* [Your goal]: Scan the entries for the word "This", and copy every line where it appears.

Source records
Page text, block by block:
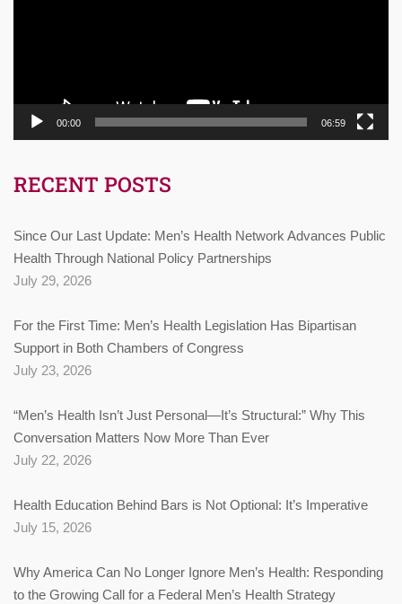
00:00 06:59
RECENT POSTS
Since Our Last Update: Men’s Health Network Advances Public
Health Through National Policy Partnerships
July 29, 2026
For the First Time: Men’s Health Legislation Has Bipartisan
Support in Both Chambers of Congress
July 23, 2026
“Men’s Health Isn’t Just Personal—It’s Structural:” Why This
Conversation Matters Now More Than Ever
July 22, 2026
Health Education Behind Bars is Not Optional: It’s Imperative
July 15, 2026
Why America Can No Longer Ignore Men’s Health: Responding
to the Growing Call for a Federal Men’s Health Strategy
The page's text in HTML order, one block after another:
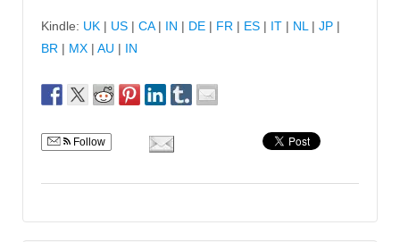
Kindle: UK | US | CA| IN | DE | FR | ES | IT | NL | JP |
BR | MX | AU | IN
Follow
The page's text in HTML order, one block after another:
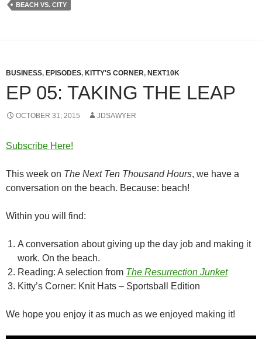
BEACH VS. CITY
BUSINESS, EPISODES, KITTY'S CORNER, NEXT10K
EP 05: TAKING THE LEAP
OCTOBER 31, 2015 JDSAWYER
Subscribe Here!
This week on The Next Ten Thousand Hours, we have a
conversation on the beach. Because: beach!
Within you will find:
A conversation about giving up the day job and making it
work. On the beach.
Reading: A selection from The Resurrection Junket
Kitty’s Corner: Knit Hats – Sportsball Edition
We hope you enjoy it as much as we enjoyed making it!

* [The completed task]:
“Men’s Health Isn’t Just Personal—It’s Structural:” Why This
This week on The Next Ten Thousand Hours, we have a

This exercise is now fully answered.